- [Task]: Please retype the data below in full.

*** Begin section ***

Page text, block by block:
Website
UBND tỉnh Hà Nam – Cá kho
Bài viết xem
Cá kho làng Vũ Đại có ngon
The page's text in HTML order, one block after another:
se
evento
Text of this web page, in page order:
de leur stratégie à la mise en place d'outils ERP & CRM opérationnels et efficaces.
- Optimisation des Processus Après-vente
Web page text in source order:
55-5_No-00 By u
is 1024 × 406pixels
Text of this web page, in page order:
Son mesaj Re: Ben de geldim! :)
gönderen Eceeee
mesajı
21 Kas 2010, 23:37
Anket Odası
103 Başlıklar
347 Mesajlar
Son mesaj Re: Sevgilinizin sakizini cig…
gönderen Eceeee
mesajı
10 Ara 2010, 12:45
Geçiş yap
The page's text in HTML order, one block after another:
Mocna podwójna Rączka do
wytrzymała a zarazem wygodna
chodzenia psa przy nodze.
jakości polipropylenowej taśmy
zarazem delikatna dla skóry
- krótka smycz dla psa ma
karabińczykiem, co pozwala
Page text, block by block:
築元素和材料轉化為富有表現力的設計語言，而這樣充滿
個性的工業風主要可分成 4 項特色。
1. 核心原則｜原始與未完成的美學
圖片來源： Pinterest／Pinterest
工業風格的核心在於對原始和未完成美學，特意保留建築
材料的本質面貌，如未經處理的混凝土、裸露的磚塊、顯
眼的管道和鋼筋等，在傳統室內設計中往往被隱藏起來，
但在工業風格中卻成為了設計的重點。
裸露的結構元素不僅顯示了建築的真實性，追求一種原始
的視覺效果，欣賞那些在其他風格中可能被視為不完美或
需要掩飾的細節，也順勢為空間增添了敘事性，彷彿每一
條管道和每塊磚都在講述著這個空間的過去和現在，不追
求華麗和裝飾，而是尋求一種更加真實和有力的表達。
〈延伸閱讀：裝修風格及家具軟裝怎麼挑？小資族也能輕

*** End section ***

- [Response]:
Page text, block by block:
Website
UBND tỉnh Hà Nam – Cá kho
Bài viết xem
Cá kho làng Vũ Đại có ngon
The page's text in HTML order, one block after another:
se
evento
Text of this web page, in page order:
de leur stratégie à la mise en place d'outils ERP & CRM opérationnels et efficaces.
- Optimisation des Processus Après-vente
Web page text in source order:
55-5_No-00 By u
is 1024 × 406pixels
Text of this web page, in page order:
Son mesaj Re: Ben de geldim! :)
gönderen Eceeee
mesajı
21 Kas 2010, 23:37
Anket Odası
103 Başlıklar
347 Mesajlar
Son mesaj Re: Sevgilinizin sakizini cig…
gönderen Eceeee
mesajı
10 Ara 2010, 12:45
Geçiş yap
The page's text in HTML order, one block after another:
Mocna podwójna Rączka do
wytrzymała a zarazem wygodna
chodzenia psa przy nodze.
jakości polipropylenowej taśmy
zarazem delikatna dla skóry
- krótka smycz dla psa ma
karabińczykiem, co pozwala
Page text, block by block:
築元素和材料轉化為富有表現力的設計語言，而這樣充滿
個性的工業風主要可分成 4 項特色。
1. 核心原則｜原始與未完成的美學
圖片來源： Pinterest／Pinterest
工業風格的核心在於對原始和未完成美學，特意保留建築
材料的本質面貌，如未經處理的混凝土、裸露的磚塊、顯
眼的管道和鋼筋等，在傳統室內設計中往往被隱藏起來，
但在工業風格中卻成為了設計的重點。
裸露的結構元素不僅顯示了建築的真實性，追求一種原始
的視覺效果，欣賞那些在其他風格中可能被視為不完美或
需要掩飾的細節，也順勢為空間增添了敘事性，彷彿每一
條管道和每塊磚都在講述著這個空間的過去和現在，不追
求華麗和裝飾，而是尋求一種更加真實和有力的表達。
〈延伸閱讀：裝修風格及家具軟裝怎麼挑？小資族也能輕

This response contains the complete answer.